Douglas Hamilton, University of East Anglia

Water chemistry is employed during cruises to look for various things of interest to Oceanographers like temperature, salinity, dissolved oxygen and chlorophyll.

Temperature and salinity can be used to tell us something about where the water comes from, for example warmer water originates from the hotter equator and colder water from the poles. Salinity is a measure of how “salty” the water is; new fresh water from ice melting for example lowers this, whereas evaporating water at the tropics raises this value. Salty water is of particular interest in understanding global ocean movements as it is heavier than fresh water and sinks, helping to create an ocean transport system around the world.

Dissolved oxygen and chlorophyll can be used as a measure of how biologically productive an area is. Levels of chlorophyll are related to microscopic phytoplankton (tiny plants) that live near the surface of the ocean.

Phytoplankton create their own food much the same as their larger relatives on the land, using photosynthesis to harvest the power of the sun to create sugars. Chlorophyll levels are of interest to researchers in many fields, both biological and chemical. In areas of upwelling, where water is brought up from the depths of the ocean, it carries with it essential nutrients for the phytoplankton to grow. A high chlorophyll count can help show where these nutrient upwelling regions are, or alternatively where nutrients from the atmosphere are entering through the surface of the ocean. As photosynthesis uses up carbon dioxide, the phytoplankton could help in a small way to lowering global warming if there is enough of them in the right area. Polar regions have some the highest chlorophyll levels in the world, helping to provide a strong start to the food chain and feed the large range of life living below the surface. Oxygen in the oceans is an essential part of animal life in the seas as much as on land, low levels can be potentially dangerous to many species. It is important for the safe future of all Oceans that we keep recording all these things and further develop our understanding of how these great blue oceans work.

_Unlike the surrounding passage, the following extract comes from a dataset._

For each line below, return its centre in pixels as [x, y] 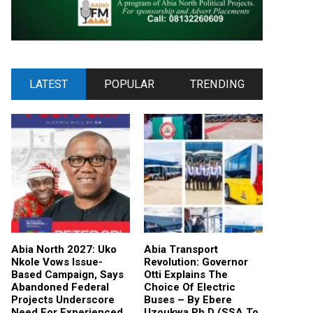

The water to be analysed is collected using a piece of apparatus called a “CTD” which is lowered on a steel wire to the ocean depths. This consists of thick grey plastic tubes called Niskins that are mounted on a steel frame called a Rosette. A maximum of 24 Niskins can be “fired” at any given depth from a chosen location. Each Niskin collects the sample of the water traversing through it by snapping shut two water tight bungs at either end.  It is common practice to collect the water as the Rosette is ascending to the surface, this is because areas of interest spotted on the descent can be the ones captured. This water is then analysed onboard the ship using different techniques. Oxygen is measured by titration using the Winkler method which traps all the oxygen in the water. Chlorophyll is measured by filtering the water through filter paper and measuring the green bits in leftover cells with a fluorometer. Salinity is tested with a clever instrument that measures all the various salts within the water.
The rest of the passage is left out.